ChatPromptTemplate(input_variables=['context', 'question'], input_types={}, partial_variables={}, messages=[SystemMessagePromptTemplate(prompt=PromptTemplate(input_variables=['context'], input_types={}, partial_variables={}, template='\nYou are a helpful chatbot that answers questions on Youtube videos.\nAnswer the questions using only the following context:\n{context}\n'), additional_kwargs={}), HumanMessagePromptTemplate(prompt=PromptTemplate(input_variables=['question'], input_types={}, partial_variables={}, template='{question}'), additional_kwargs={})])

In [None]:
from langchain_core.output_parsers import StrOutputParser
parser = StrOutputParser()

In [None]:
from langchain_core.runnables import RunnablePassthrough, RunnableParallel

In [59]:
chain = ({'context':retriever,
         'question':RunnablePassthrough()}
         | chat_template
         | chat
         | parser
)

In [61]:
chain.invoke("Could you tell me all essential beginner python projects according to the video")

Number of requested results 20 is greater than number of elements in index 15, updating n_results = 15


"According to the video, these are the 4 essential beginner Python projects:\n\n1. Uber Trips Analysis: This project involves analyzing Uber trip data from its founding in 2009 to the present, offering insights into the company's operations across 80+ countries.\n2. Parkinson's Disease Prediction: The project focuses on predicting the likelihood of having Parkinson's disease using an XGBoost model and a dataset of 195 records.

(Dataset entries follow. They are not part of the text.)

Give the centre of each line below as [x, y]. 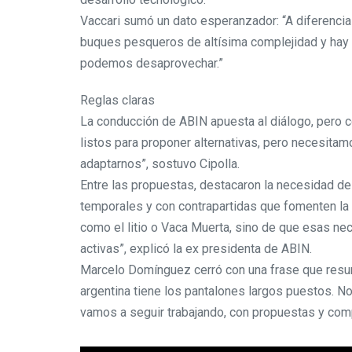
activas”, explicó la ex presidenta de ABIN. [196, 248]
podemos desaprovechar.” [152, 63]
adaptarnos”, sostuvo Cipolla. [160, 163]
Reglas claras [117, 100]
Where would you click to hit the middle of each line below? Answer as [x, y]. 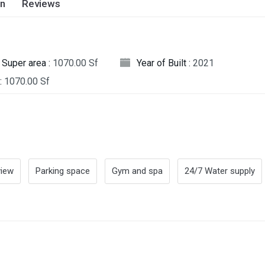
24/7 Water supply [220, 171]
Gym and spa [137, 171]
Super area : [27, 63]
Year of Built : [165, 63]
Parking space [63, 171]
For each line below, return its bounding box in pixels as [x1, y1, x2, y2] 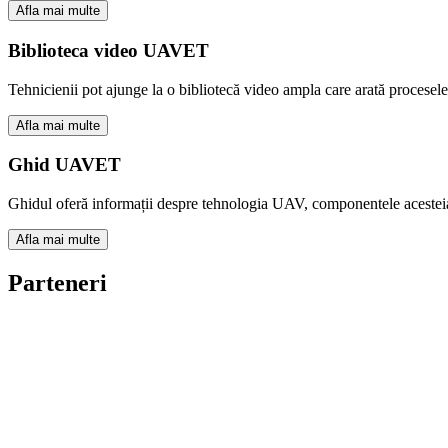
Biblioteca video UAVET [8, 39, 209, 61]
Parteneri [8, 269, 107, 296]
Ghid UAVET [8, 154, 121, 176]
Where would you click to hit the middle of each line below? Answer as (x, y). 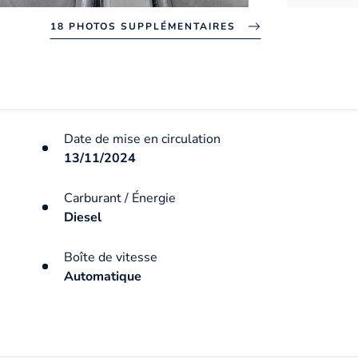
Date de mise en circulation (142, 139)
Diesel (82, 217)
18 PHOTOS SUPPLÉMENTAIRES (143, 26)
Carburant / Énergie (119, 198)
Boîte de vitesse (110, 257)
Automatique (102, 276)
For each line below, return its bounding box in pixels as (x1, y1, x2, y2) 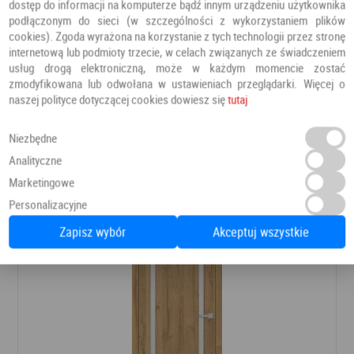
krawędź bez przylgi (40, 30, 137, 49)
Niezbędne (9, 130, 58, 146)
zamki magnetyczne (40, 108, 140, 127)
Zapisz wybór (59, 223, 126, 241)
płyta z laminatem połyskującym (40, 56, 204, 75)
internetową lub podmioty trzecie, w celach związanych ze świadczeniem (9, 43, 345, 60)
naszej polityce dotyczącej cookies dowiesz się (9, 91, 228, 107)
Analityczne (9, 152, 62, 168)
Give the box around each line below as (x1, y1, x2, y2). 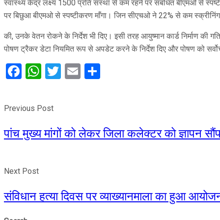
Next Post (4, 166, 39, 176)
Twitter (61, 61, 109, 81)
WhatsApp (41, 61, 112, 81)
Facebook (22, 61, 87, 81)
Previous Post (4, 103, 54, 113)

It aims to raise awareness and provide time for preparation and treatment.\n3. Ignaz Semmelweis and Handwashing: The project explores the mid-1800s story of Dr. Ignaz Semmelweis, who investigated the high death rates in hospitals, especially during childbirth, and linked it to doctors not washing their hands, leading to a significant change in medical practices.\n4. Project Number 4 is not mentioned in the provided text."